» Task objective:
Transcribe all of the data, leaving nothing out and changing nothing.

» Data:
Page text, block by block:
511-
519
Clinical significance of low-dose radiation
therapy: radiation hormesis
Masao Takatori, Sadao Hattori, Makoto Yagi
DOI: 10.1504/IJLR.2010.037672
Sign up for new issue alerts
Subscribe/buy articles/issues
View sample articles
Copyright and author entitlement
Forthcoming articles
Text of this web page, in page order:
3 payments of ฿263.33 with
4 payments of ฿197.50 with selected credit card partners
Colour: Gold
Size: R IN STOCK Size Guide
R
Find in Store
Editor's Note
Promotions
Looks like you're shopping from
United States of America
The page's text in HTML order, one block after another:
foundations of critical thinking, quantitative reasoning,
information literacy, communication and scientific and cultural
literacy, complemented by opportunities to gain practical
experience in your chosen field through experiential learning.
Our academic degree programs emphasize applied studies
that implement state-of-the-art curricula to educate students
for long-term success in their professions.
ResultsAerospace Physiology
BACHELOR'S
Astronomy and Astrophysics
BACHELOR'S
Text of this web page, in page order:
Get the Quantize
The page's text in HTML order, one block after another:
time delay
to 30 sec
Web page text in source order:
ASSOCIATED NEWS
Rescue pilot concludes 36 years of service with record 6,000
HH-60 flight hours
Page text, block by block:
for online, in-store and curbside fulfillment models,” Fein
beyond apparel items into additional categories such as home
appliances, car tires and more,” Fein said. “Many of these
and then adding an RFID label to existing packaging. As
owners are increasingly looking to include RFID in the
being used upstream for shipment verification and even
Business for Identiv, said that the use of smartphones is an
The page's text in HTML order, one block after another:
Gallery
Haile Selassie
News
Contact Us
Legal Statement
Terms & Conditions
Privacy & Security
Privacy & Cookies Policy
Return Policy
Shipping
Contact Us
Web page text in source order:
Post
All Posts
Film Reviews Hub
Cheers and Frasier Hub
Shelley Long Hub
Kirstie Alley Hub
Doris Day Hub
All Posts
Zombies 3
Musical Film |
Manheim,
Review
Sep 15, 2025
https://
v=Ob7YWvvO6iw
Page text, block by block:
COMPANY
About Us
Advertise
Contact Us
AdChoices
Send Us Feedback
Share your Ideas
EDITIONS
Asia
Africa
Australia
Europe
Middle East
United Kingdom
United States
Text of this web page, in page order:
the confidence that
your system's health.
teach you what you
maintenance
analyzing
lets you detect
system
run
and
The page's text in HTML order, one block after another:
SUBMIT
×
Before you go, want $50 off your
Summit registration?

» Answer to the exercise:
Page text, block by block:
511-
519
Clinical significance of low-dose radiation
therapy: radiation hormesis
Masao Takatori, Sadao Hattori, Makoto Yagi
DOI: 10.1504/IJLR.2010.037672
Sign up for new issue alerts
Subscribe/buy articles/issues
View sample articles
Copyright and author entitlement
Forthcoming articles
Text of this web page, in page order:
3 payments of ฿263.33 with
4 payments of ฿197.50 with selected credit card partners
Colour: Gold
Size: R IN STOCK Size Guide
R
Find in Store
Editor's Note
Promotions
Looks like you're shopping from
United States of America
The page's text in HTML order, one block after another:
foundations of critical thinking, quantitative reasoning,
information literacy, communication and scientific and cultural
literacy, complemented by opportunities to gain practical
experience in your chosen field through experiential learning.
Our academic degree programs emphasize applied studies
that implement state-of-the-art curricula to educate students
for long-term success in their professions.
ResultsAerospace Physiology
BACHELOR'S
Astronomy and Astrophysics
BACHELOR'S
Text of this web page, in page order:
Get the Quantize
The page's text in HTML order, one block after another:
time delay
to 30 sec
Web page text in source order:
ASSOCIATED NEWS
Rescue pilot concludes 36 years of service with record 6,000
HH-60 flight hours
Page text, block by block:
for online, in-store and curbside fulfillment models,” Fein
beyond apparel items into additional categories such as home
appliances, car tires and more,” Fein said. “Many of these
and then adding an RFID label to existing packaging. As
owners are increasingly looking to include RFID in the
being used upstream for shipment verification and even
Business for Identiv, said that the use of smartphones is an
The page's text in HTML order, one block after another:
Gallery
Haile Selassie
News
Contact Us
Legal Statement
Terms & Conditions
Privacy & Security
Privacy & Cookies Policy
Return Policy
Shipping
Contact Us
Web page text in source order:
Post
All Posts
Film Reviews Hub
Cheers and Frasier Hub
Shelley Long Hub
Kirstie Alley Hub
Doris Day Hub
All Posts
Zombies 3
Musical Film |
Manheim,
Review
Sep 15, 2025
https://
v=Ob7YWvvO6iw
Page text, block by block:
COMPANY
About Us
Advertise
Contact Us
AdChoices
Send Us Feedback
Share your Ideas
EDITIONS
Asia
Africa
Australia
Europe
Middle East
United Kingdom
United States
Text of this web page, in page order:
the confidence that
your system's health.
teach you what you
maintenance
analyzing
lets you detect
system
run
and
The page's text in HTML order, one block after another:
SUBMIT
×
Before you go, want $50 off your
Summit registration?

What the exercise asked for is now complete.